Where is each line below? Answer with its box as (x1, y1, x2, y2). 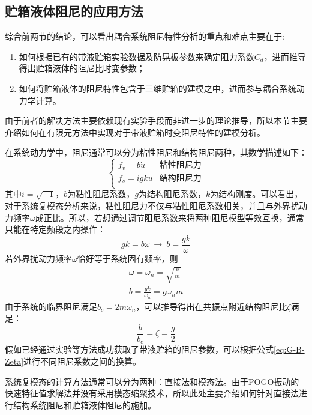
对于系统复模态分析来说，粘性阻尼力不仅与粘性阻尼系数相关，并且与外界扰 (5, 199, 299, 212)
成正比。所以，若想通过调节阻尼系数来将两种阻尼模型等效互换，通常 (35, 211, 304, 223)
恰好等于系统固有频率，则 (77, 252, 178, 264)
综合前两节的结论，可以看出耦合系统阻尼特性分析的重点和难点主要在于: (5, 30, 284, 43)
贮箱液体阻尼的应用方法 (5, 2, 143, 20)
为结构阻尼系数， (138, 187, 206, 200)
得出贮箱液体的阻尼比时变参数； (19, 62, 145, 74)
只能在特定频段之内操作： (5, 223, 106, 235)
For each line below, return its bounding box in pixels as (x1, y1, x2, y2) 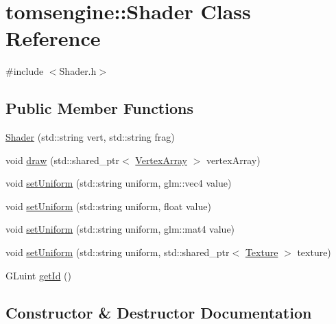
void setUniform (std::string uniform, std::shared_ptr (5, 245, 230, 259)
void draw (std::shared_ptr (5, 152, 119, 167)
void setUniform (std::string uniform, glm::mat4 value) (5, 222, 235, 236)
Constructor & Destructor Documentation (5, 301, 312, 323)
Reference (5, 24, 101, 52)
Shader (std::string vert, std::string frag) (5, 130, 175, 144)
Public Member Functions (5, 97, 193, 119)
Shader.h (59, 64, 97, 78)
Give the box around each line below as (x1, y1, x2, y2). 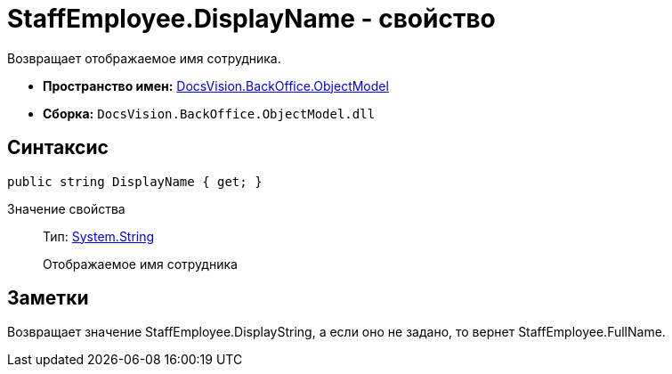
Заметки (7, 287, 89, 310)
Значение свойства (7, 200, 125, 216)
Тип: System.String (43, 228, 155, 244)
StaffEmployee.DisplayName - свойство (7, 4, 496, 34)
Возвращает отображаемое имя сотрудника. (7, 50, 281, 66)
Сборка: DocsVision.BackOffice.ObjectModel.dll (43, 105, 376, 121)
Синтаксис (7, 136, 109, 159)
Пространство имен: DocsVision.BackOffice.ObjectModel (43, 77, 389, 93)
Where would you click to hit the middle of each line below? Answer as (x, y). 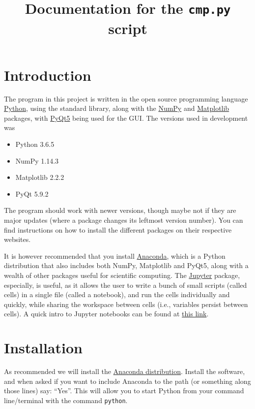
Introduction (48, 75)
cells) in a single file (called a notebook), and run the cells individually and (117, 294)
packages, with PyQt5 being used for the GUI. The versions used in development (126, 118)
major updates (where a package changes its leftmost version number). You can (124, 220)
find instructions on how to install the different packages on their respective (118, 229)
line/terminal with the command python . (66, 400)
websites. (17, 239)
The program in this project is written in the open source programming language (126, 98)
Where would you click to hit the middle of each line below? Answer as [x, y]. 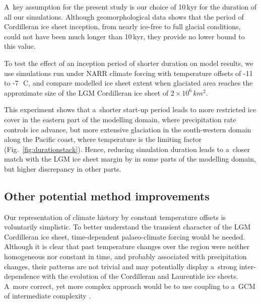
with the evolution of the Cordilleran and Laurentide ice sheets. [140, 276]
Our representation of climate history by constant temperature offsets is [115, 217]
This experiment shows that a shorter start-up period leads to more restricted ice [130, 109]
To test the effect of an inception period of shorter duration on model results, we [129, 63]
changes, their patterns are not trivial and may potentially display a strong [121, 266]
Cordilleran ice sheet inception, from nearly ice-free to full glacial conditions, [122, 26]
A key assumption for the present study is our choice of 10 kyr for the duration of [130, 7]
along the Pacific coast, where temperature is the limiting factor [103, 139]
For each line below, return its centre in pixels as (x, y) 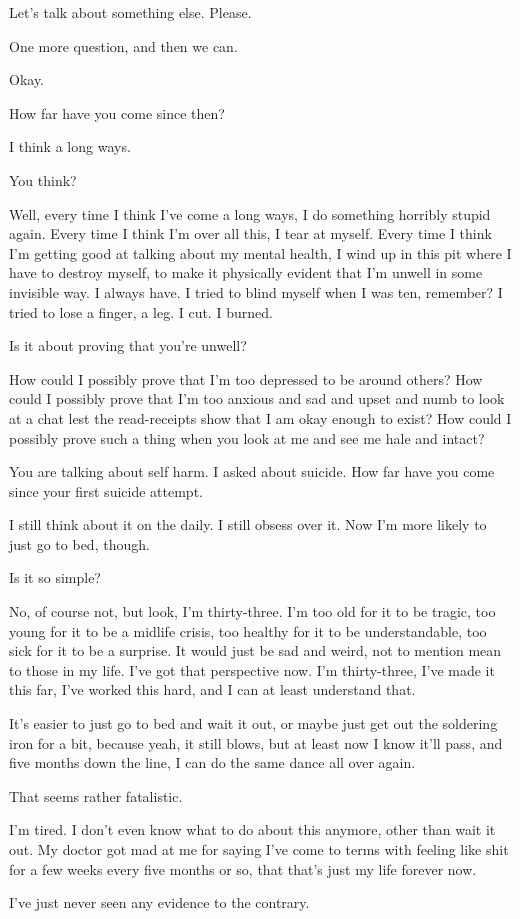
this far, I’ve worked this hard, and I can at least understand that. (212, 689)
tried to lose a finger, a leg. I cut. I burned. (141, 311)
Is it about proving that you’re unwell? (128, 345)
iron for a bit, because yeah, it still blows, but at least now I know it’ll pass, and (256, 742)
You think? (43, 179)
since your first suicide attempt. (106, 490)
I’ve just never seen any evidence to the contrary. (159, 902)
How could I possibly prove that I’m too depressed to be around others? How (246, 378)
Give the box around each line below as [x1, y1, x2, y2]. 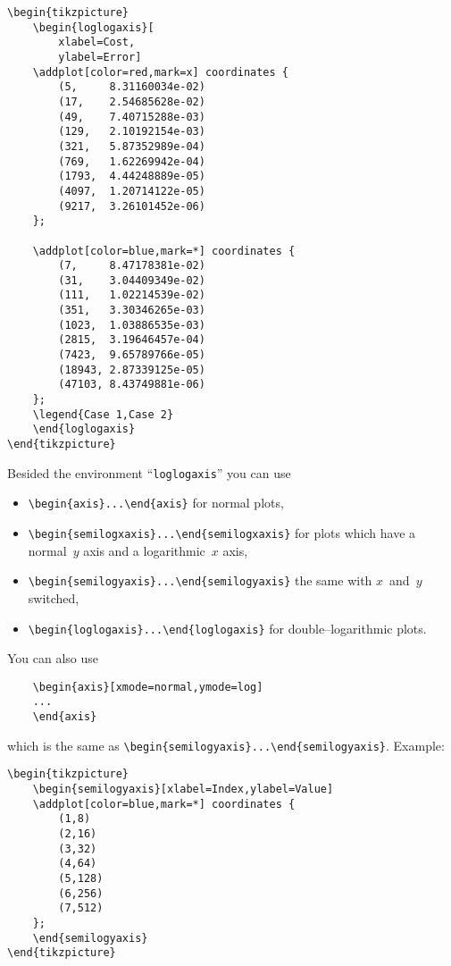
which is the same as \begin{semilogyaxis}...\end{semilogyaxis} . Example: [7, 735, 445, 754]
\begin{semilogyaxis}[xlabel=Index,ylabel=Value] [32, 783, 334, 796]
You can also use [7, 649, 99, 668]
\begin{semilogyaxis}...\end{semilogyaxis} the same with [28, 571, 372, 590]
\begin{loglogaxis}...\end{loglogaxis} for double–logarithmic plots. [28, 618, 427, 637]
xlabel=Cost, [58, 36, 136, 49]
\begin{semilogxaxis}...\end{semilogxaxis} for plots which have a [28, 524, 416, 542]
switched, [28, 588, 79, 607]
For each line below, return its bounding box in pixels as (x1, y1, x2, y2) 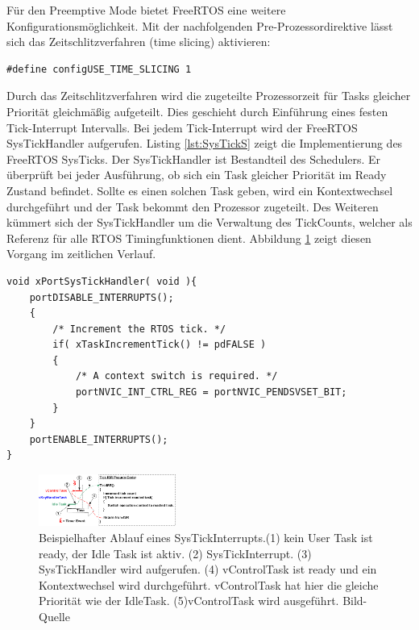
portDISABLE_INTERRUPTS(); (29, 291, 174, 303)
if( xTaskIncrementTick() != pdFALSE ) (52, 339, 267, 351)
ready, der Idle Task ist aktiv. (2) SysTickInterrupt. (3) (39, 544, 312, 561)
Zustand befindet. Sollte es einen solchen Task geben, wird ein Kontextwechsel (6, 181, 393, 198)
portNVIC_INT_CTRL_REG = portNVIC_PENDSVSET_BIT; (75, 386, 347, 398)
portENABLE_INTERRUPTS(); (29, 433, 168, 445)
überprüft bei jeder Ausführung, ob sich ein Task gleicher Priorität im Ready (6, 166, 387, 183)
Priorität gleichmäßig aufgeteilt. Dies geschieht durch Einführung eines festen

^^^^^^^^^^^^^^^^

**What you will do**
An exact repetition of the listing is needed, with the pictures dropped.

**Worked solution**
Where is each line below? Answer with its box as (x1, y1, x2, y2). 
对于系统复模态分析来说，粘性阻尼力不仅与粘性阻尼系数相关，并且与外界扰 (5, 199, 299, 212)
成正比。所以，若想通过调节阻尼系数来将两种阻尼模型等效互换，通常 (35, 211, 304, 223)
恰好等于系统固有频率，则 (77, 252, 178, 264)
综合前两节的结论，可以看出耦合系统阻尼特性分析的重点和难点主要在于: (5, 30, 284, 43)
贮箱液体阻尼的应用方法 (5, 2, 143, 20)
为结构阻尼系数， (138, 187, 206, 200)
得出贮箱液体的阻尼比时变参数； (19, 62, 145, 74)
只能在特定频段之内操作： (5, 223, 106, 235)
For each line below, return its bounding box in pixels as (x1, y1, x2, y2) 
void setUniform (std::string uniform, std::shared_ptr (5, 245, 230, 259)
void draw (std::shared_ptr (5, 152, 119, 167)
void setUniform (std::string uniform, glm::mat4 value) (5, 222, 235, 236)
Constructor & Destructor Documentation (5, 301, 312, 323)
Reference (5, 24, 101, 52)
Shader (std::string vert, std::string frag) (5, 130, 175, 144)
Public Member Functions (5, 97, 193, 119)
Shader.h (59, 64, 97, 78)
Give the box around each line below as (x1, y1, x2, y2). 
Заметки (7, 287, 89, 310)
Значение свойства (7, 200, 125, 216)
Тип: System.String (43, 228, 155, 244)
StaffEmployee.DisplayName - свойство (7, 4, 496, 34)
Возвращает отображаемое имя сотрудника. (7, 50, 281, 66)
Сборка: DocsVision.BackOffice.ObjectModel.dll (43, 105, 376, 121)
Синтаксис (7, 136, 109, 159)
Пространство имен: DocsVision.BackOffice.ObjectModel (43, 77, 389, 93)
Where would you click to hit the middle of each line below? Answer as (x, y). 
Introduction (48, 75)
cells) in a single file (called a notebook), and run the cells individually and (117, 294)
packages, with PyQt5 being used for the GUI. The versions used in development (126, 118)
major updates (where a package changes its leftmost version number). You can (124, 220)
find instructions on how to install the different packages on their respective (118, 229)
line/terminal with the command python . (66, 400)
websites. (17, 239)
The program in this project is written in the open source programming language (126, 98)
Where would you click to hit the middle of each line below? Answer as [x, y]. 
with the evolution of the Cordilleran and Laurentide ice sheets. [140, 276]
Our representation of climate history by constant temperature offsets is [115, 217]
This experiment shows that a shorter start-up period leads to more restricted ice [130, 109]
To test the effect of an inception period of shorter duration on model results, we [129, 63]
changes, their patterns are not trivial and may potentially display a strong [121, 266]
Cordilleran ice sheet inception, from nearly ice-free to full glacial conditions, [122, 26]
A key assumption for the present study is our choice of 10 kyr for the duration of [130, 7]
along the Pacific coast, where temperature is the limiting factor [103, 139]
For each line below, return its centre in pixels as (x, y) 
this far, I’ve worked this hard, and I can at least understand that. (212, 689)
tried to lose a finger, a leg. I cut. I burned. (141, 311)
Is it about proving that you’re unwell? (128, 345)
iron for a bit, because yeah, it still blows, but at least now I know it’ll pass, and (256, 742)
You think? (43, 179)
since your first suicide attempt. (106, 490)
I’ve just never seen any evidence to the contrary. (159, 902)
How could I possibly prove that I’m too depressed to be around others? How (246, 378)
Give the box around each line below as [x1, y1, x2, y2]. 
which is the same as \begin{semilogyaxis}...\end{semilogyaxis} . Example: [7, 735, 445, 754]
\begin{semilogyaxis}[xlabel=Index,ylabel=Value] [32, 783, 334, 796]
You can also use [7, 649, 99, 668]
\begin{semilogyaxis}...\end{semilogyaxis} the same with [28, 571, 372, 590]
\begin{loglogaxis}...\end{loglogaxis} for double–logarithmic plots. [28, 618, 427, 637]
xlabel=Cost, [58, 36, 136, 49]
\begin{semilogxaxis}...\end{semilogxaxis} for plots which have a [28, 524, 416, 542]
switched, [28, 588, 79, 607]
For each line below, return its bounding box in pixels as (x1, y1, x2, y2) 
portDISABLE_INTERRUPTS(); (29, 291, 174, 303)
if( xTaskIncrementTick() != pdFALSE ) (52, 339, 267, 351)
ready, der Idle Task ist aktiv. (2) SysTickInterrupt. (3) (39, 544, 312, 561)
Zustand befindet. Sollte es einen solchen Task geben, wird ein Kontextwechsel (6, 181, 393, 198)
portNVIC_INT_CTRL_REG = portNVIC_PENDSVSET_BIT; (75, 386, 347, 398)
portENABLE_INTERRUPTS(); (29, 433, 168, 445)
überprüft bei jeder Ausführung, ob sich ein Task gleicher Priorität im Ready (6, 166, 387, 183)
Priorität gleichmäßig aufgeteilt. Dies geschieht durch Einführung eines festen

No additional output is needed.